I’m Just Saying

I’m just gonna say it to get it out of the way.

Today is the day my dad died.  Seven years ago.

Do you call it an anniversary?  That seems celebratory and that’s not exactly what this is.

But I didn’t wake up depressed today.  At least, not about this.  Not about my dad.

I know he’s in a good place.  And wherever it is, he can walk and run and ride horses.

I’ve said before that I don’t make appointments with grief.

I don’t believe that I am supposed to be sad just because a given day marks a somber event.

I’ve said that before.  You’ve read that before.

I guess I’m just bringing this up because writing a post about something else today seems disrespectful somehow.

Last year, we were traveling in January, so I spent the 8th posting a recap of events from the road.

I didn’t think much about the significance of the date.

This year, I’ve been sick and I’m just home and not engaged in any hugely distracting activities, so there it is, the anniversary of my dad’s passing.

I think my mom is a little teary today.

She loves her life and everyone in it, but there’s always going to be a space in her heart that is reserved for my dad.

I’m not even sure it’s a voluntary reservation.  It’s just par for the course of love and loss.  I have it too.

Crying about the past doesn’t mean we’re not thrilled about the future.  We are.  We both completely are.

My dad would want that.

On a lighter note, I feel a lot better today.  I sound worse, but I feel better.

The husband boosted my morale with personal sacrifice.

He skipped a movie night with the boys to let me off the parenting hook last night and then he got up with our son this morning so that I could sleep in.

I’ll be gone tomorrow, so today was supposed to be his day to sleep.

I am forever grateful.  I think he let me turn the corner on this cold.

And to sweeten the honey-do credits, he’s now at the store picking up my hair color.

In the morning, I’m driving a couple of hours to meet some friends for shopping and lunch.

I can’t wait.

Thanks to husband, I think I might even have the energy required to really enjoy it now.

Of course, I may feel differently when the alarm rings at 5:30.  😐  We’ll see.

What are you doing this weekend?

Have a Happy Saturday!

♥♥

Missing Stories

My dad used to go get doughnuts before I woke up on the weekends.  When I walked sleepily into the kitchen and found them there, my eyes would grow wide with wonder.

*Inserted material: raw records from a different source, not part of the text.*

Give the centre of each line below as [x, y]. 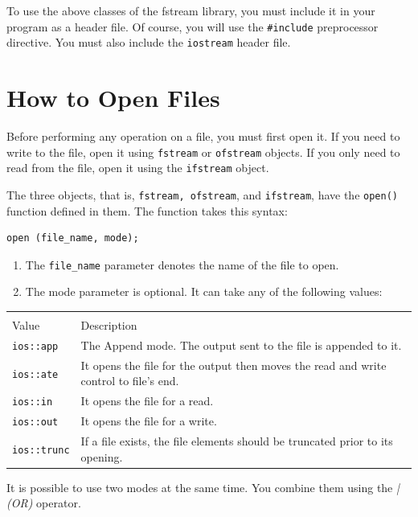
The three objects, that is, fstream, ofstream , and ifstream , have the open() [202, 194]
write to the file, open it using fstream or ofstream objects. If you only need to [203, 152]
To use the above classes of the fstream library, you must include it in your [191, 10]
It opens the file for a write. [149, 421]
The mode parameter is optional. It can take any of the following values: [204, 291]
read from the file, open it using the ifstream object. [138, 168]
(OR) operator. [44, 503]
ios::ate [35, 374]
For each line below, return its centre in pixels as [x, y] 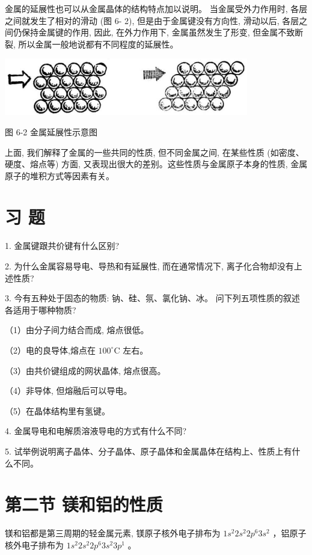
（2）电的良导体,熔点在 [50, 350]
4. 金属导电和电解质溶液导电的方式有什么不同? [96, 431]
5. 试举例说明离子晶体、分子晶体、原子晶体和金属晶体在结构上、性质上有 [148, 451]
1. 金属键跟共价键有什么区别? [62, 246]
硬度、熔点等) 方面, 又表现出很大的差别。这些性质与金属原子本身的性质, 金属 [156, 164]
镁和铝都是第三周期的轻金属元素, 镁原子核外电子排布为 [113, 533]
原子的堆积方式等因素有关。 [60, 175]
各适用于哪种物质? [41, 309]
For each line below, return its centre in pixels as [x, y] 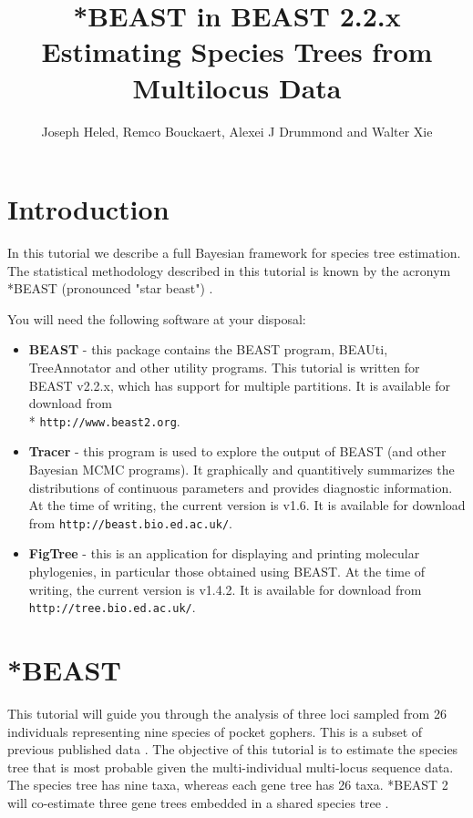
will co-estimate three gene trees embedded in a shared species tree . [198, 803]
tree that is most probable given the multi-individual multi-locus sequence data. [231, 767]
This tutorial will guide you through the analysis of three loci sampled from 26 [227, 714]
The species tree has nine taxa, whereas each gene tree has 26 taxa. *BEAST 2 [228, 785]
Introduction [88, 209]
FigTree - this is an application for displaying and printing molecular [224, 553]
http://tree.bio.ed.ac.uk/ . [112, 607]
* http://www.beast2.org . [104, 420]

“Where did they come from?!” I would ask, peering into the big flat box.

“A bear on a motorcycle brought them!” he would tell me, feigning surprise.

“Really?”  I’d ask.

“Really.”  he’d say.  His eyes would sparkle, but I’d believe him.

As I grew older, I began to poke holes in his story.

How could a bear possibly know how much I loved the little round cinnamon crumb cake?  I had never talked to the bear, but that doughnut was always in the box.

How could a bear possibly carry the doughnuts and ride a motorcycle?  Did he have a special rack on the back just for strapping in pastries?  That seemed unlikely.  Bears were surely too cool for a ride with a rack.

Why did I never hear the motorcycle or see it out the window?  My dad assured me “it was magic, of course, and could never be seen by a child.”  Hmmm.

Where did the bear carry his money?  Did he have a special pocket for keeping the change he took into the doughnut shop?  And why did the shopkeeper never shoo him out?  He was, after all, a bear.

When my suspicions were finally confirmed, I had lost some interest in the magic of fairy tales.  I knew Dad was the bear, Santa and the Tooth Fairy all rolled into one.  (Mom is the Easter Bunny, but that’s another post.)

In my teens, I was a far more skeptical audience for my father’s fables, and yet, he never failed to tell them.  He was an educated man who knew a little bit of everything and he could tell you the truth of it all, but he delighted in the designing of elaborate and fanciful stories all his own.

After I moved away from home, my dad would sometimes call me and leave long complicated tales of this or that on my answering machine.  He would disguise his voice and pretend to be some important businessman with a message I just had to hear.  I sometimes laughed and sometimes rolled my eyes and I think he knew that, but he kept on doing it.

Now that my dad is gone, I wish I could listen to my messages and find him there again.  I miss his commitment to whimsy.

My mom used to say she wanted just one more day with dad, just one more chance to talk about things.  I guess I’d like that day too.  If I got it, I don’t think I’d bother with unfinished business.  I wouldn’t ask him what he thought of me or tell him what I thought of him.  I wouldn’t try to right any wrongs or smooth any wrinkles.  No.  None of that.

If I could see my dad again, I think I’d just buy us some doughnuts and ask him for a story.